At the eight corners of a cube of side \[10\,{\text{cm}}\], equal charges each of value \[10\,{\text{C}}\] are placed. The potential at the centre of the cube is
A. \[83.14 \times {10^{11}}{\text{V}}\]
B. \[16.62 \times {10^{11}}{\text{V}}\]
C. \[1.66 \times {10^{11}}{\text{V}}\]
D. \[1662.7 \times {10^{11}}{\text{V}}\]

Answer 1

Hint:First, recall the formula for potential at a point due to a charge. Here eight charges are there at eight corners of the cube, distance of centre from all eight corners of a cube is the same. So, find the potential at the centre due to one charge and then use this value to find the total potential at the centre.
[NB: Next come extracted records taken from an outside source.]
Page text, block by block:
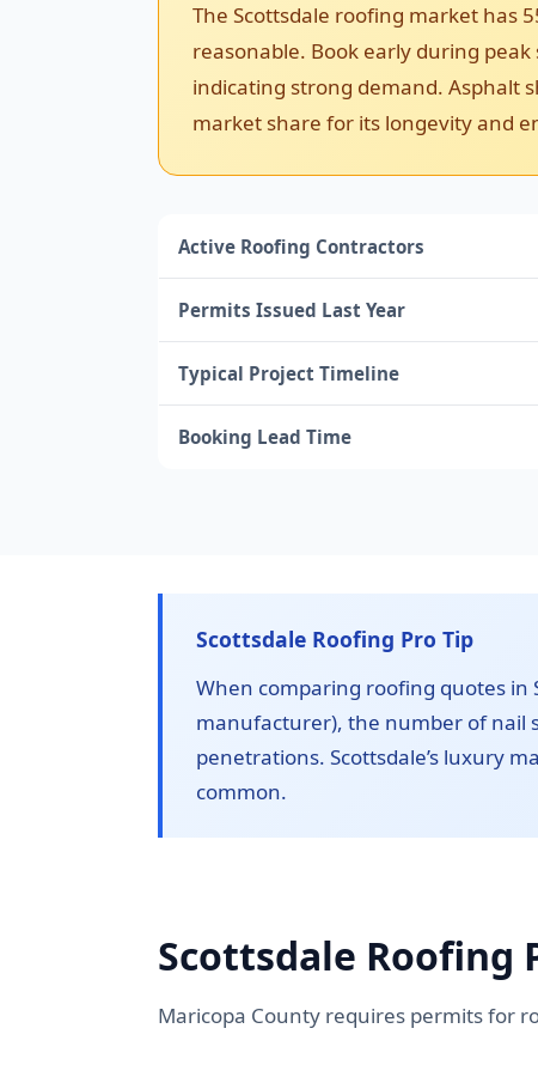
The Scottsdale roofing market has
reasonable. Book early during
indicating strong demand. Asphalt
market share for its longevity and
Active Roofing Contractors
Permits Issued Last Year
Typical Project Timeline
Booking Lead Time
Scottsdale Roofing Pro Tip
When comparing roofing quotes in
manufacturer), the number of nail
penetrations. Scottsdale’s luxury
common.
Scottsdale Roofing
Maricopa County requires permits for

Complete step by step answer:
Given, side of the cube, \[d = 10\,{\text{cm}} = 0.1\,{\text{m}}\]. Charge on each corner of the cube, \[Q = 10\,{\text{C}}\]. Potential at a point due to a charge is given by the formula,
\[V = \dfrac{{kq}}{r}\] ………....(i)
where \[q\] is the charge, \[r\] is the distance between the charge and the point and \[k = 9 \times {10^9}\,{\text{N}}{{\text{m}}^{\text{2}}}{{\text{C}}^{{\text{ - 2}}}}\] is proportionality constant.

Potential due to all eight charges at the corner at the centre of the cube will be the same as the distance of the centre from all the corners of the cube are the same and the charges are also equal.We will now have to find the distance of the centre of the cube from one of the corners of the cube.Distance of the centre to one of the corners of the cube will be half of the diagonal of the cube passing through the centre of the cube.Diagonal of a cube passing through its centre is written as,
\[D = \sqrt 3 a\] where \[a\] is the side of the cube.
Here side of the cube is \[d = 0.1\,{\text{m}}\] so, diagonal of the cube passing through its centre is,
\[D = \sqrt 3 \times 0.1\]
The distance of the centre of the cube to one of its corner will be,
\[r = \dfrac{D}{2}\]
Putting the value of \[D\] we get,
\[r = \dfrac{{\sqrt 3 \times 0.1}}{2}\]
\[ \Rightarrow r = 0.05\sqrt 3 \,{\text{m}}\]
Here the charge is \[Q = 10\,{\text{C}}\] and \[r = 0.05\sqrt 3 \,{\text{m}}\]. Putting these values in equation (i), we get
\[V = \dfrac{{k \times 10}}{{0.05\sqrt 3 \,}}\]
Putting the value of \[k = 9 \times {10^9}\,{\text{N}}{{\text{m}}^{\text{2}}}{{\text{C}}^{{\text{ - 2}}}}\], we get
\[V = \dfrac{{9 \times {{10}^9} \times 10}}{{0.05\sqrt 3 \,}}\]
\[ \Rightarrow V = \dfrac{{9 \times {{10}^9} \times 10 \times 100}}{{5\sqrt 3 \,}}\]
\[ \Rightarrow V = \dfrac{{9 \times {{10}^9} \times 2 \times 100}}{{\sqrt 3 \,}}\]
\[ \Rightarrow V = \dfrac{{18 \times {{10}^{11}}}}{{\sqrt 3 \,}}\]
\[ \Rightarrow V = 10.39\, \times {10^{11}}{\text{V}}\]
This is the potential at the centre due to one charge at the corner. So, potential at the centre due to eight charges at each corner of the cube will be,
\[{V_{total}} = 8V\]
Putting the value of \[V\] we get,
\[{V_{total}} = 8 \times 10.39 \times {10^{11}}{\text{V}}\]
\[ \therefore {V_{total}} = 83.138 \times {10^{11}}{\text{V}} \approx {\text{83}}{\text{.14}} \times {10^{11}}{\text{V}}\]

Hence, the correct answer is option A.

Note:We were asked to find the potential at the centre, so we found out potential due to a single charge and used to find the total potential as the distance and charge were equal. But, if we are asked to find potential at a point other than the centre of the cube then we have to calculate the potential due to each charge separately and add them to find the total potential.